How you calculate this? `int_0^2(2x^3-6x+9x-5)/(x^2-2x+5)^n`.Suggestion:Forming an odd function by substitution `x-1=t`,like`int_(-1)^1f(t)dt=0`.

Assuming that the integral is

`int_0^2(2x^3-6x^2+9x-5)/(x^2-2x+5)^n dx` we have that

`2x^3-6x^2+9x-5 = 2(x-1)(x^2-2x+5/2)`

Now, changing variables

`y = x^2-2x+5`

with

`dy = (2x-2)dx`

the integral can be stated as

`int_(y(0))^(y(2)) 2(x-1) (y-5/2)/y^ndy/(2x-2)=int_(y(0))^(y(2))(y-5/2)/y^n dy`

or

`int_(y(0))^(y(2))(y-5/2)/y^n dy=[y^-n ((5 y)/(2 (n-1)) + y^2/(2 - n))]_(y(0))^(y(2))`

Let `t = x-1`, so that `x=t+1` and `dx = dt`.

When `x=0`, `t=-1` and when `x=2`, `t=1`.

The numerator of the integrand becomes

`2x^3-6x^2+9x-5 = 2(t+1)^3-6(t+1)^2+9(t+1)-5`

`= 2(t^3+3t^2+3t+1)-6(t^2+2t+1)+9(t+1)-5`

`= 2t^3+cancel(6t^2)+6t+2-cancel(6t^2)-12t-6+9t+9-5`

`= 2t^3+3t`.

This polynomial is odd.

And the denominator becomes

`(x^2-2x+5)^n = ((t+1)^2-2(t+1)+5)^n`

`= (t^2+2t+1-2t-2+5)^n`

`= (t^2+4)^n`

This polynomial is even, so the quotient if the two polynomials is odd.

Therefore

`int_0^2 (2x^3-6x^2+9x-5)/(x^2-2x+5)^n dx = int_-1^1 (2t^3+3t)/(t^2+4)^n dt`

Because the integrand in the new integral is odd and we are integrating from `-a` to `a`, the integral is `0`.

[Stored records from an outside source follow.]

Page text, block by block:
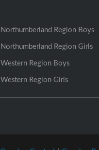
Northumberland Region Boys
Northumberland Region Girls
Western Region Boys
Western Region Girls
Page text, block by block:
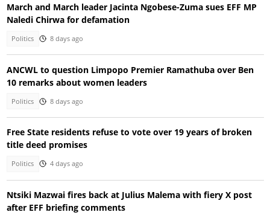
March and March leader Jacinta Ngobese-Zuma sues EFF MP
Naledi Chirwa for defamation
Politics 8 days ago
ANCWL to question Limpopo Premier Ramathuba over Ben
10 remarks about women leaders
Politics 8 days ago
Free State residents refuse to vote over 19 years of broken
title deed promises
Politics 4 days ago
Ntsiki Mazwai fires back at Julius Malema with fiery X post
after EFF briefing comments
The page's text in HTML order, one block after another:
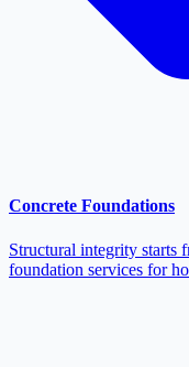
Concrete Foundations
Structural integrity starts
foundation services for
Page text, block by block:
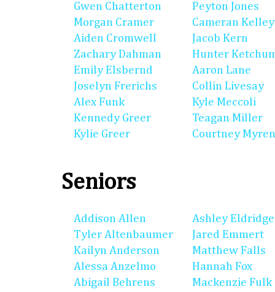
Gwen Chatterton
Morgan Cramer
Aiden Cromwell
Zachary Dahman
Emily Elsbernd
Joselyn Frerichs
Alex Funk
Kennedy Greer
Kylie Greer
Peyton Jones
Cameran Kelley
Jacob Kern
Hunter
Aaron Lane
Collin Livesay
Kyle Meccoli
Teagan Miller
Courtney
Seniors
Addison Allen
Tyler Altenbaumer
Kailyn Anderson
Alessa Anzelmo
Abigail Behrens
Ashley Eldridge
Jared Emmert
Matthew Falls
Hannah Fox
Mackenzie Fulk
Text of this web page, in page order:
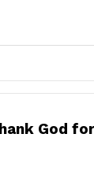
God
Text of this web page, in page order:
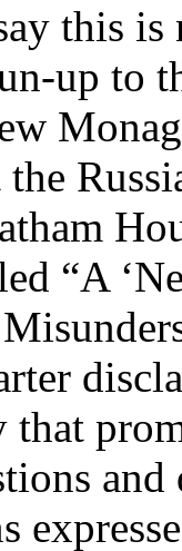
this
up to
“A
that
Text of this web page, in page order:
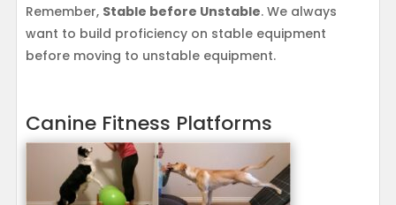
Remember, Stable before Unstable. We always
want to build proficiency on stable equipment
before moving to unstable equipment.
Canine Fitness Platforms
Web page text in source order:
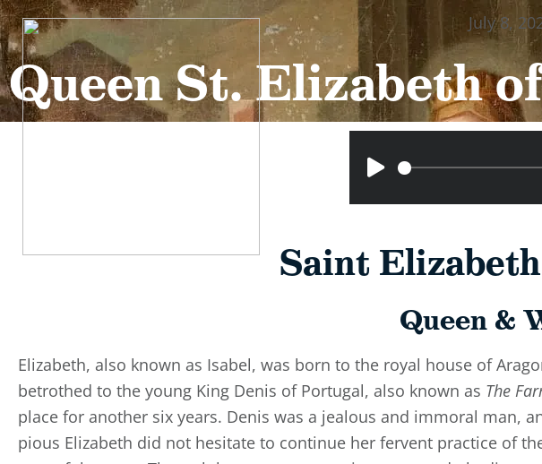
July 8,
Queen St. Elizabeth
Saint
Queen &
Elizabeth, also known as Isabel, was born to the royal house of
betrothed to the young King Denis of Portugal, also known as The
place for another six years. Denis was a jealous and immoral man,
pious Elizabeth did not hesitate to continue her fervent practice of
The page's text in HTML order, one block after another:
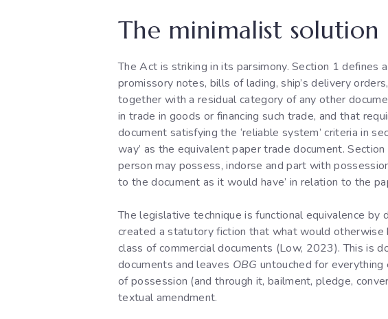
The minimalist
The Act is striking in its parsimony. Section 1 defines
promissory notes, bills of lading, ship’s delivery
together with a residual category of any other
in trade in goods or financing such trade, and that
document satisfying the ‘reliable system’ criteria in
way’ as the equivalent paper trade document.
person may possess, indorse and part with
to the document as it would have’ in relation to the
The legislative technique is functional equivalence
created a statutory fiction that what would
class of commercial documents (Low, 2023). This is
documents and leaves OBG untouched for
of possession (and through it, bailment, pledge,
textual amendment.
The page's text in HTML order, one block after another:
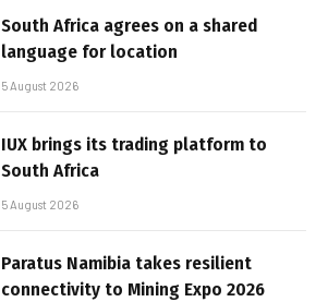
South Africa agrees on a shared
language for location
5 August 2026
IUX brings its trading platform to
South Africa
5 August 2026
Paratus Namibia takes resilient
connectivity to Mining Expo 2026
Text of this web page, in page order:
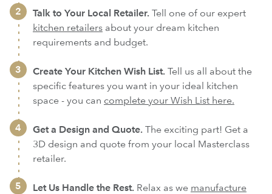
Talk to Your Local Retailer. Tell one of our expert
kitchen retailers about your dream kitchen
requirements and budget.
Create Your Kitchen Wish List. Tell us all about the
specific features you want in your ideal kitchen
space - you can complete your Wish List here.
Get a Design and Quote. The exciting part! Get a
3D design and quote from your local Masterclass
retailer.
Let Us Handle the Rest. Relax as we manufacture
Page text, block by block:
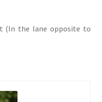
(In the lane opposite to
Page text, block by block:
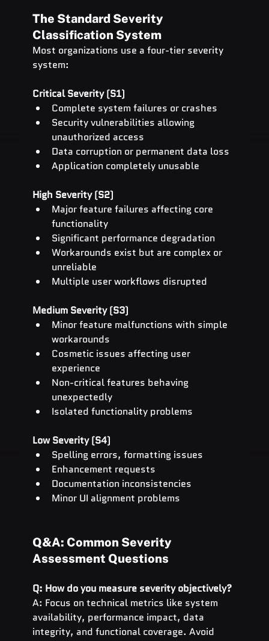
The Standard Severity
Classification System
Most organizations use a four-tier severity
system:
Critical Severity (S1)
Complete system failures or crashes
Security vulnerabilities allowing
unauthorized access
Data corruption or permanent data loss
Application completely unusable
High Severity (S2)
Major feature failures affecting core
functionality
Significant performance degradation
Workarounds exist but are complex or
unreliable
Multiple user workflows disrupted
Medium Severity (S3)
Minor feature malfunctions with simple
workarounds
Cosmetic issues affecting user
experience
Non-critical features behaving
unexpectedly
Isolated functionality problems
Low Severity (S4)
Spelling errors, formatting issues
Enhancement requests
Documentation inconsistencies
Minor UI alignment problems
Q&A: Common Severity
Assessment Questions
Q: How do you measure severity objectively?
A: Focus on technical metrics like system
availability, performance impact, data
integrity, and functional coverage. Avoid
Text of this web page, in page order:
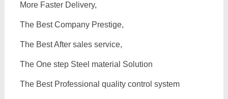
More Faster Delivery,
The Best Company Prestige,
The Best After sales service,
The One step Steel material Solution
The Best Professional quality control system
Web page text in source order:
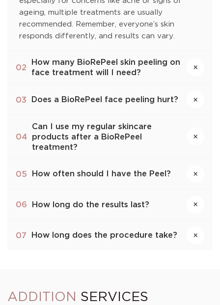
ageing, multiple treatments are usually
recommended. Remember, everyone’s skin
responds differently, and results can vary.
02
How many BioRePeel skin peeling on
face treatment will I need?
×
03 Does a BioRePeel face peeling hurt? ×
04
Can I use my regular skincare
products after a BioRePeel
treatment?
×
05 How often should I have the Peel? ×
06 How long do the results last? ×
07 How long does the procedure take? ×
ADDITION SERVICES
Skin cleansing (deep
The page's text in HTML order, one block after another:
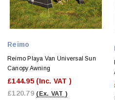
Reimo
Reimo Playa Van Universal Sun
Canopy Awning
£144.95 (Inc. VAT )
£120.79 (Ex. VAT )
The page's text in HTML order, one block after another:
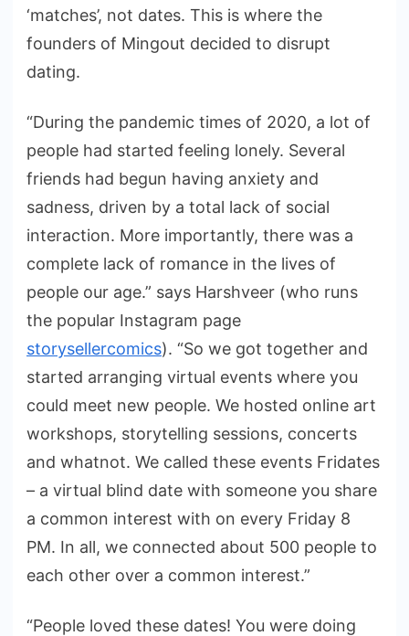
‘matches’, not dates. This is where the
founders of Mingout decided to disrupt
dating.
“During the pandemic times of 2020, a lot of
people had started feeling lonely. Several
friends had begun having anxiety and
sadness, driven by a total lack of social
interaction. More importantly, there was a
complete lack of romance in the lives of
people our age.” says Harshveer (who runs
the popular Instagram page
storysellercomics). “So we got together and
started arranging virtual events where you
could meet new people. We hosted online art
workshops, storytelling sessions, concerts
and whatnot. We called these events Fridates
– a virtual blind date with someone you share
a common interest with on every Friday 8
PM. In all, we connected about 500 people to
each other over a common interest.”
“People loved these dates! You were doing
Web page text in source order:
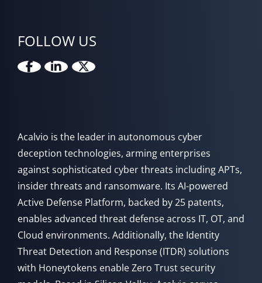
FOLLOW US
Acalvio is the leader in autonomous cyber
deception technologies, arming enterprises
against sophisticated cyber threats including APTs,
insider threats and ransomware. Its AI-powered
Active Defense Platform, backed by 25 patents,
enables advanced threat defense across IT, OT, and
Cloud environments. Additionally, the Identity
Threat Detection and Response (ITDR) solutions
with Honeytokens enable Zero Trust security
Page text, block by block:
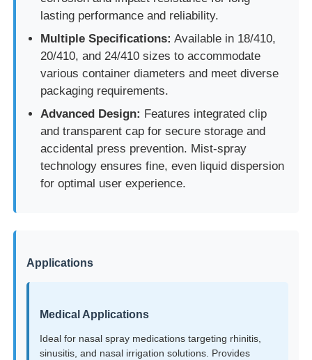
Products
About Us
Factory Tour
lasting performance and reliability.
Multiple Specifications: Available in 18/410,
20/410, and 24/410 sizes to accommodate
various container diameters and meet diverse
packaging requirements.
Advanced Design: Features integrated clip
and transparent cap for secure storage and
accidental press prevention. Mist-spray
technology ensures fine, even liquid dispersion
for optimal user experience.
Applications
Medical Applications
Ideal for nasal spray medications targeting rhinitis,
sinusitis, and nasal irrigation solutions. Provides

`int_0^2 (2x^3-6x^2+9x-5)/(x^2-2x+5)^n dx = int_-1^1 (2t^3+3t)/(t^2+4)^n dt = 0`

Bonus note

The substitution also shows us that the graph of the original integrand is symmetric with respect to the point `(1,0)`.

(If `(1+a,b)` is on the graph then `(1-a,-b)` is also on the graph.)